Wow, das klingt ja mal wieder erstklassig #6
Wenn sich die Sponsoren nicht einigen können, sind wir selbstredend auch mit mehreren Preisen einverstanden :q


----------



## Siff-Cop (23. Januar 2006)

*AW: Kommentare zu "Fussball - WM: Anglerboard Tippspiel"*

hallo
wie wird das ganze denn ablaufen??
Also ich meine wie wird getipt, nur Auf den Weltmeister ? oder ? oder???


danke


----------



## Supporter (23. Januar 2006)

*AW: Kommentare zu "Fussball - WM: Anglerboard Tippspiel"*



			
				wodibo schrieb:
			
		

> Wow, das klingt ja mal wieder erstklassig #6
> Wenn sich die Sponsoren nicht einigen können, sind wir selbstredend auch mit mehreren Preisen einverstanden :q


Richtig,weiss ja eh schon wer gewinnt


----------



## Thomas9904 (23. Januar 2006)

*AW: Kommentare zu "Fussball - WM: Anglerboard Tippspiel"*



> Also ich meine wie wird getipt, nur Auf den Weltmeister ? oder ? oder???

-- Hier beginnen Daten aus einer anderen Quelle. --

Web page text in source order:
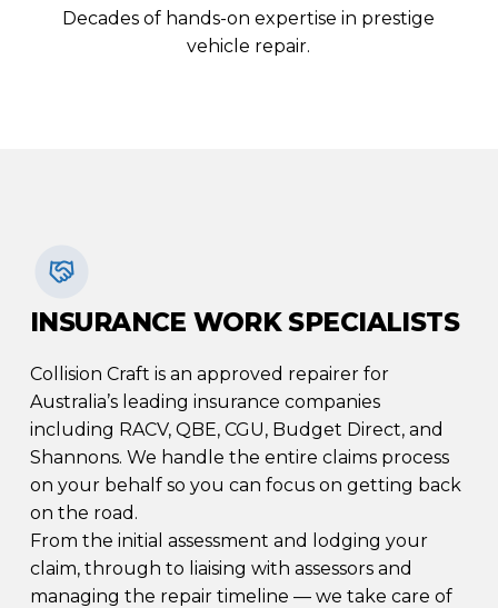
Decades of hands-on expertise in prestige
vehicle repair.
INSURANCE WORK SPECIALISTS
Collision Craft is an approved repairer for
Australia’s leading insurance companies
including RACV, QBE, CGU, Budget Direct, and
Shannons. We handle the entire claims process
on your behalf so you can focus on getting back
on the road.
From the initial assessment and lodging your
claim, through to liaising with assessors and
managing the repair timeline — we take care of
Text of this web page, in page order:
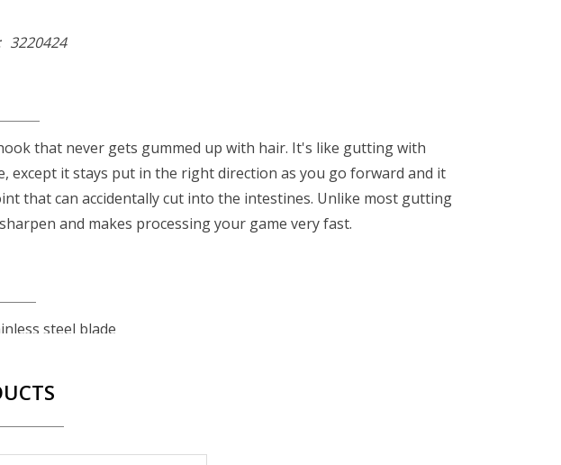
3220424
that never gets gummed up with hair. It's like gutting with
except it stays put in the right direction as you go forward and it
that can accidentally cut into the intestines. Unlike most gutting
and makes processing your game very fast.
steel blade
with rubber overmold
included
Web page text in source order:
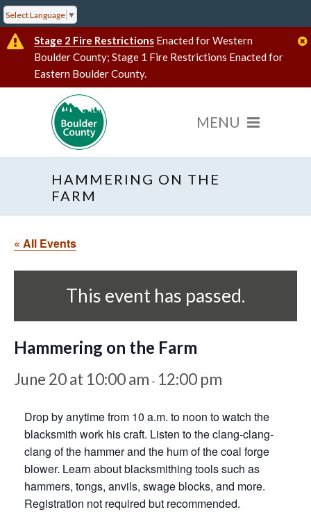
Select Language ▼
Stage 2 Fire Restrictions Enacted for Western
Boulder County; Stage 1 Fire Restrictions Enacted for
Eastern Boulder County.
HAMMERING ON THE
FARM
« All Events
This event has passed.
Hammering on the Farm
June 20 at 10:00 am - 12:00 pm
Drop by anytime from 10 a.m. to noon to watch the
blacksmith work his craft. Listen to the clang-clang-
clang of the hammer and the hum of the coal forge
blower. Learn about blacksmithing tools such as
hammers, tongs, anvils, swage blocks, and more.
Registration not required but recommended.
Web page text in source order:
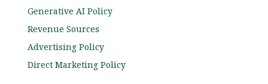
Generative AI Policy
Revenue Sources
Advertising Policy
Direct Marketing Policy

Am liebsten wäre es mir als so ne Art Toto, dass heisst:
Wir eröffnen Threads zu den entsprecehnden Vorrundenspielen, da kann dann jeder seinen Tipp (0, 1 oder 2) abgegeben, wers trifft ode ram nächsten dran ist hat gewonnen, bei mehreren Richtigen gibts dann halt ne Auslosung. Also 1Preis für jede Gruppe bei den Grupppenspielen.

Bei den KO - Spielen sollte man dann jedes Ergebnis möglichst genau treffen, also dann für jedes Spiel einen Preis.

Im Endeffekt hängt das dann abar auch vom Partner ab, wie man das zusammen am besten hinkriegt.


----------



## Supporter (23. Januar 2006)

*AW: Kommentare zu "Fussball - WM: Anglerboard Tippspiel"*

Du machst das schon,brauchste Hilfe meld Dich |wavey:


----------



## bacalo (23. Januar 2006)

*AW: Kommentare zu "Fussball - WM: Anglerboard Tippspiel"*

Immer wieder was neues...
immer auf Ballhöhe#6 

Klasse, das AB macht riesen Spaß#6 .


Und warten können wir!


----------



## dorschiie (23. Januar 2006)

*AW: Kommentare zu "Fussball - WM: Anglerboard Tippspiel"*

na da werde ich auf jeden fall mitmachen.
wollte ja auch sowas aufmachen. aber mit preise ist es noch besser .
freu  mich schon drauf.|wavey: |wavey: |wavey:


----------



## Supporter (30. Januar 2006)

*AW: Kommentare zu "Fussball - WM: Anglerboard Tippspiel"*

Schon was neues?Bin Tip-Geil:q


----------



## Thomas9904 (30. Januar 2006)

*AW: Kommentare zu "Fussball - WM: Anglerboard Tippspiel"*

Gaaaaanz ruhig bleiben supporter ))
Du kannst Du Dir sicher sein vor dem Anpfiff des Eröffnungsspieles eine Tippmöglichkeit gehabt zu haben ))


----------